------ Listed entries

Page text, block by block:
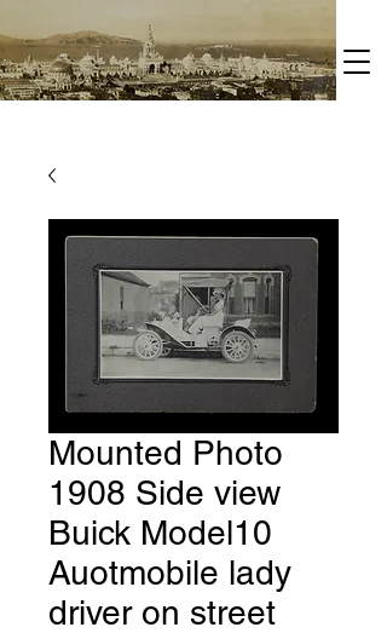
Mounted Photo
1908 Side view
Buick Model10
Auotmobile lady
driver on street
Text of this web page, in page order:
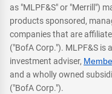
as "MLPF&S" or "Merrill")
products sponsored,
companies that are
("BofA Corp."). MLPF&S is
investment adviser,
and a wholly owned
("BofA Corp.").
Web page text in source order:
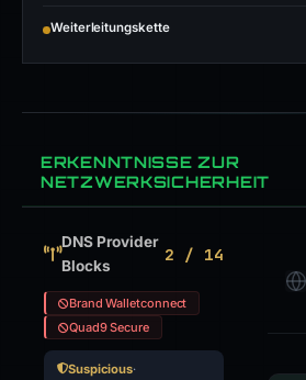
Weiterleitungskette
ERKENNTNISSE ZUR
NETZWERKSICHERHEIT
DNS Provider
Blocks
2 / 14
Brand Walletconnect
Quad9 Secure
Suspicious·

------------

## Work instruction
Transcribe the data verbatim. No picture belongs in the result.

## Exercise result
Page text, block by block:
Mounted Photo
1908 Side view
Buick Model10
Auotmobile lady
driver on street
Text of this web page, in page order:
as "MLPF&S" or "Merrill")
products sponsored,
companies that are
("BofA Corp."). MLPF&S is
investment adviser,
and a wholly owned
("BofA Corp.").
Web page text in source order:
Weiterleitungskette
ERKENNTNISSE ZUR
NETZWERKSICHERHEIT
DNS Provider
Blocks
2 / 14
Brand Walletconnect
Quad9 Secure
Suspicious·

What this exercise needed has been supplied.